Seule concession qu'aura
arrachée la LNR parmi les recours formulés: la nouvelle procédure
d'attribution des droits de son produit-phare devra se faire avant le 31
mars 2015. Soit deux mois de répit pour peaufiner l'appel d'offres par
rapport à ce qu'avait demandé l'Autorité de la concurrence.
"La
LNR va désormais examiner les suites à donner à cet arrêt, qui reste
susceptible de pourvoi devant la Cour de cassation, et prendre toutes
les mesures nécessaires pour optimiser la valorisation et l'exposition
du Top 14 pour les futures saisons", a sobrement réagi l'instance dans
un communiqué jeudi soir.
Pour le reste, l'arrêt de la cour
d'appel est tranchant et épingle les méthodes employées par Canal + et
la Ligue lors de la conclusion du contrat.
La LNR, profitant
d'une clause dans son contrat signé avec Canal + en 2011, avait en effet
provoqué un appel d'offres anticipé à l'automne 2013, soit deux ans
avant l'échéance.
BeIN et Canal+ avaient alors manifesté leur intérêt. Mais la
Ligue avait "brusquement interrompu la procédure (...) pour reprendre
les négociations" bilatérales avec Canal + et "négocier dans le secret
un nouvel accord", rappelle la juridiction. Une pratique "susceptible de
caractériser un objet anticoncurrentiel", ajoute-t-elle.
En
filigrane, la Ligue est soupçonnée d'avoir utilisé l'émergence de beIN
Sports pour faire levier sur Canal +. Avec un certain succès, puisque le
Top 14 se vend désormais 71 millions d'euros en moyenne par saison,
contre 31,7 millions d'euros dans l'accord précédent.
La chaîne
cryptée est de son côté accusée "d'abus de position dominante" pour
avoir tenté de verrouiller un championnat attractif qu'elle diffuse
depuis vingt ans.
L'audience tenue le 4 septembre avait cependant
souligné la fragilité des arguments de la LNR et Canal+ face à ceux de
l'Autorité de la concurrence et de beIN Sports.
"La Ligue a fui
et trompé beIN sur ses intentions", avait lancé Marie-Cécile Rameau,
avocate de la chaîne qatarie, fustigeant au passage "la stratégie
d'intimidation judiciaire" menée par Canal +, qui avait menacé
d'attaquer la LNR et avait envoyé des huissiers avenue de Villiers à
Paris, au siège de l'instance.
L'arrêt de la cour d'appel de Paris acte aussi clairement le
passage des droits du Top 14 dans une nouvelle dimension: ils sont
désormais étiquetés "premium", aux cotés de la Ligue 1, comme le
soutient l'Autorité de la concurrence dans sa décision du 30 juillet.
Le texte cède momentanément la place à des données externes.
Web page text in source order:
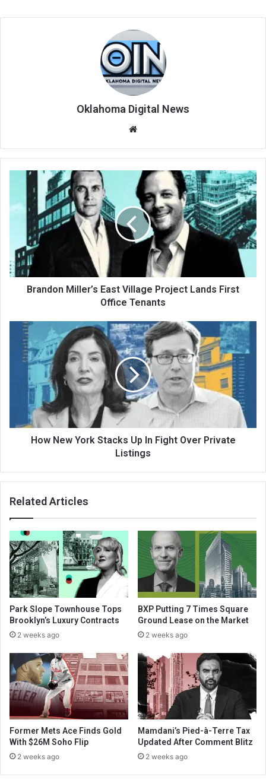
Oklahoma Digital News
te
Brandon Miller’s East Village Project Lands First
Office Tenants
How New York Stacks Up In Fight Over Private
Listings
Related Articles
Park Slope Townhouse Tops
Brooklyn’s Luxury Contracts
2 weeks ago
BXP Putting 7 Times Square
Ground Lease on the Market
2 weeks ago
Former Mets Ace Finds Gold
With $26M Soho Flip
2 weeks ago
Mamdani’s Pied-à-Terre Tax
Updated After Comment Blitz
2 weeks ago

Ce
qui nécessite de se conformer scrupuleusement aux règles de la
concurrence et exclut les négociations de gré à gré comme celles qui ont
pu amener à la conclusion de l'accord de janvier.
"La LNR prend
acte de l'analyse entièrement nouvelle ainsi retenue par l'Autorité de
la concurrence et la cour d'appel et regrette qu'elle ait en pratique
des effets rétroactifs sur l'accord entre la LNR et Canal+", répond
toutefois la Ligue.
La nouvelle procédure d'attribution des droits
TV à partir de la saison 2015-2016 devra donc être "transparente, non
discriminatoire et pour une durée qui ne soit pas disproportionnée",
indique ainsi la cour d'appel.
Aux diffuseurs désormais de fourbir
de nouveau leurs armes. Et celles-ci sont encore fumantes: beIN Sports a
ainsi raflé en septembre l'intégralité des droits de retransmission des
Coupes d'Europe de rugby, auparavant diffusées en partie par Canal +.
Pour
la Ligue, cette décision fait planer de l'incertitude sur les prochains
exercices. Mais il paraît bien peu probable que l'enveloppe qu'elle
recevra du prochain appel d'offres soit moins épaisse que l'actuelle.